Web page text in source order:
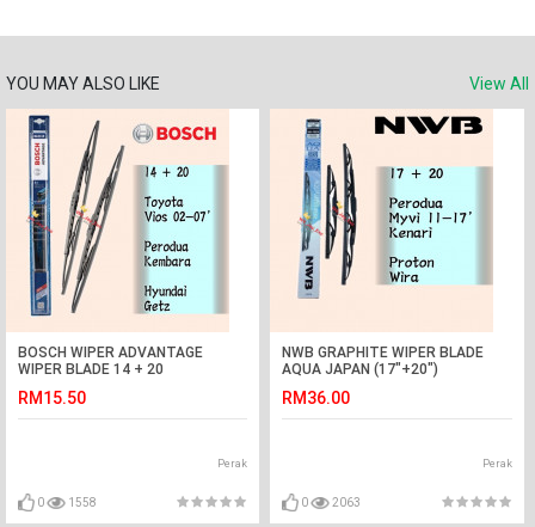
YOU MAY ALSO LIKE View All
BOSCH WIPER ADVANTAGE
WIPER BLADE 14 + 20
RM15.50
Perak
0 1558
NWB GRAPHITE WIPER BLADE
AQUA JAPAN (17"+20")
RM36.00
Perak
0 2063
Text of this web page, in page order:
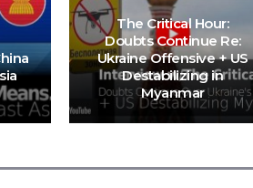
The Critical Hour:
Doubts Continue Re:
Ukraine Offensive + US
Destabilizing in
Myanmar
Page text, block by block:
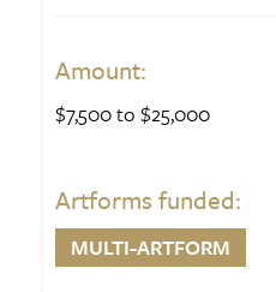
Amount:
$7,500 to $25,000
Artforms funded:
MULTI-ARTFORM
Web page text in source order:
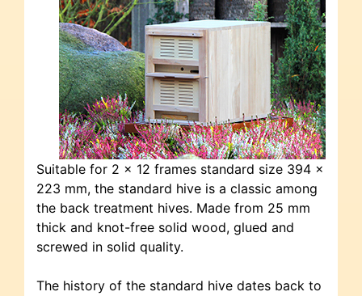
Suitable for 2 x 12 frames standard size 394 x
223 mm, the standard hive is a classic among
the back treatment hives. Made from 25 mm
thick and knot-free solid wood, glued and
screwed in solid quality.
The history of the standard hive dates back to
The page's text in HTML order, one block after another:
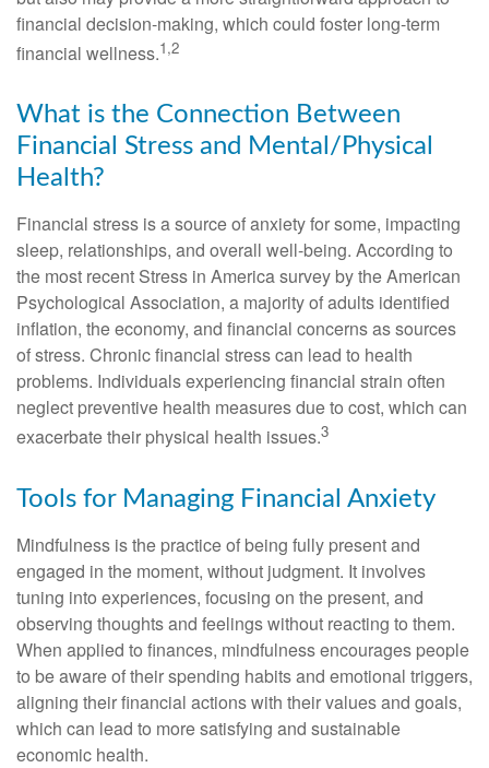
financial decision-making, which could foster long-term
financial wellness.1,2
What is the Connection Between
Financial Stress and Mental/Physical
Health?
Financial stress is a source of anxiety for some, impacting
sleep, relationships, and overall well-being. According to
the most recent Stress in America survey by the American
Psychological Association, a majority of adults identified
inflation, the economy, and financial concerns as sources
of stress. Chronic financial stress can lead to health
problems. Individuals experiencing financial strain often
neglect preventive health measures due to cost, which can
exacerbate their physical health issues.3
Tools for Managing Financial Anxiety
Mindfulness is the practice of being fully present and
engaged in the moment, without judgment. It involves
tuning into experiences, focusing on the present, and
observing thoughts and feelings without reacting to them.
When applied to finances, mindfulness encourages people
to be aware of their spending habits and emotional triggers,
aligning their financial actions with their values and goals,
which can lead to more satisfying and sustainable
economic health.
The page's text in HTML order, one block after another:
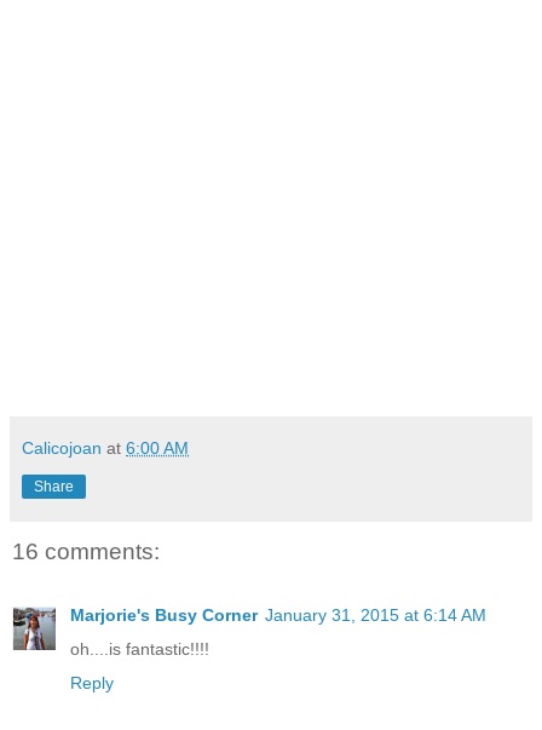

**Directions**
Everything in the entries above except the pictures should be given again exactly.

**Task output**
Web page text in source order:
YOU MAY ALSO LIKE View All
BOSCH WIPER ADVANTAGE
WIPER BLADE 14 + 20
RM15.50
Perak
0 1558
NWB GRAPHITE WIPER BLADE
AQUA JAPAN (17"+20")
RM36.00
Perak
0 2063
Text of this web page, in page order:
The Critical Hour:
Doubts Continue Re:
Ukraine Offensive + US
Destabilizing in
Myanmar
Page text, block by block:
Amount:
$7,500 to $25,000
Artforms funded:
MULTI-ARTFORM
Web page text in source order:
Suitable for 2 x 12 frames standard size 394 x
223 mm, the standard hive is a classic among
the back treatment hives. Made from 25 mm
thick and knot-free solid wood, glued and
screwed in solid quality.
The history of the standard hive dates back to
The page's text in HTML order, one block after another:
financial decision-making, which could foster long-term
financial wellness.1,2
What is the Connection Between
Financial Stress and Mental/Physical
Health?
Financial stress is a source of anxiety for some, impacting
sleep, relationships, and overall well-being. According to
the most recent Stress in America survey by the American
Psychological Association, a majority of adults identified
inflation, the economy, and financial concerns as sources
of stress. Chronic financial stress can lead to health
problems. Individuals experiencing financial strain often
neglect preventive health measures due to cost, which can
exacerbate their physical health issues.3
Tools for Managing Financial Anxiety
Mindfulness is the practice of being fully present and
engaged in the moment, without judgment. It involves
tuning into experiences, focusing on the present, and
observing thoughts and feelings without reacting to them.
When applied to finances, mindfulness encourages people
to be aware of their spending habits and emotional triggers,
aligning their financial actions with their values and goals,
which can lead to more satisfying and sustainable
economic health.
The page's text in HTML order, one block after another:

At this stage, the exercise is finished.